Medical Student Oriented

Tetanus are Anaerobic! Can Oxygen infusion into the wound, heal tetanus?

Think about it for a moment! Then look for the answer.

.

.

.

.

.

.

.

The rationale here is, the anaerobic bacteria of the Clostridium tetanii should be destroyed in the presence of Oxygen because they are Obligate anaerobes.

Cool, so we are clear on it. So what is the issue with infusing oxygen into the wound of suspected Tetanus infection? Oxygen should destroy the bacteria and the patient should get well, right?

Unfortunately that is not the case! It doesn’t happen that way! But why? Let’s get clear on the pathophysiology of Tetanus.

  1. The clinical s/sx of tetanus don’t manifest because of the bacteria. But because of the Neurotoxin that the vegetative cells of  C. tetani makes. (The spread of the bacteria itself is very slow)
  2. Vegetative cells of C. tetani makes spores. These spores can get into the wound and germinate in favorable conditions. And yield vegetative cells which can again make the Neurotoxin.

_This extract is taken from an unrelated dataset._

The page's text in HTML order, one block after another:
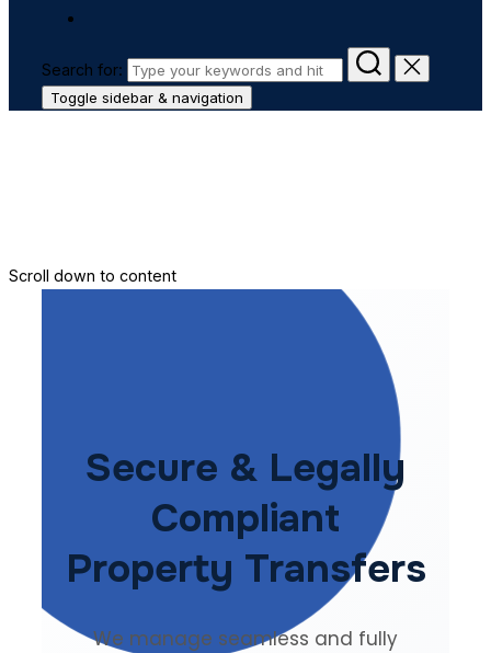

But reason why the Oxygen can’t stop tetanus is, that Oxygen has NO effect on the spores. Therefore even if the infused oxygen will destroy the vegetative bacteria, as soon as it is stopped, the spores will germinate and continue the process.

But bleeding from the wound has a better prognosis. Because bleeding gives oxygen to the site. Dafaq, right?

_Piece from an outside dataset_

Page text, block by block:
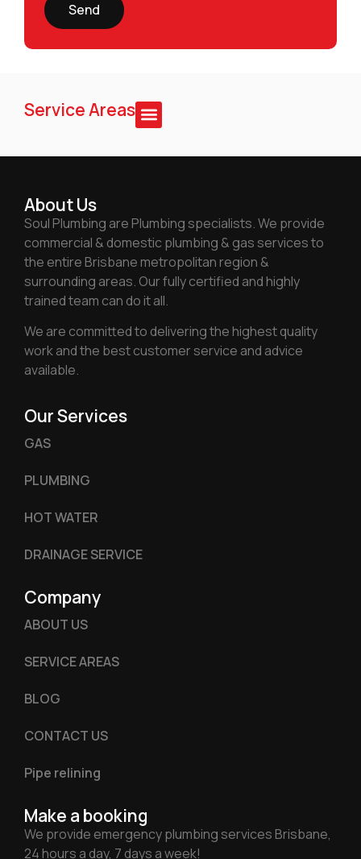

Don’t get too swayed! Now concentrate on the word ‘favorable’. The oxygen in the blood, will oxygenate the tissue, depriving the spores of it’s favorable conditions to germinate, thus slowing down the infection process. It doesn’t destroy. But the continuous presence of Oxygen in blood will(in contrast to intermittent infusion of exogenous oxygen) stop spore germination.

This is why, the oxygen from outside does no effect and oxygen in blood has an effect and infusing air has nothing to do with tetanus.

But in order to clean the wound, we use H2O2, and debride it as soon as possible to remove debris. And also give antitoxin to stop Neurotoxicity.

I guess this post, made sense! 🙂

See you!

With love,

Jay!

About Jay

A full time medical student and a part time creativist. Interested in medicine, music, astronomy, languages, literature and the list goes on....! * 'Jay' is the writer's sobriquet. The real name and the university of studying is hidden to avoid patient and medical case privacy if needed in future*

Discussion

No comments yet.

Leave a comment

Instagram

No Instagram images were found.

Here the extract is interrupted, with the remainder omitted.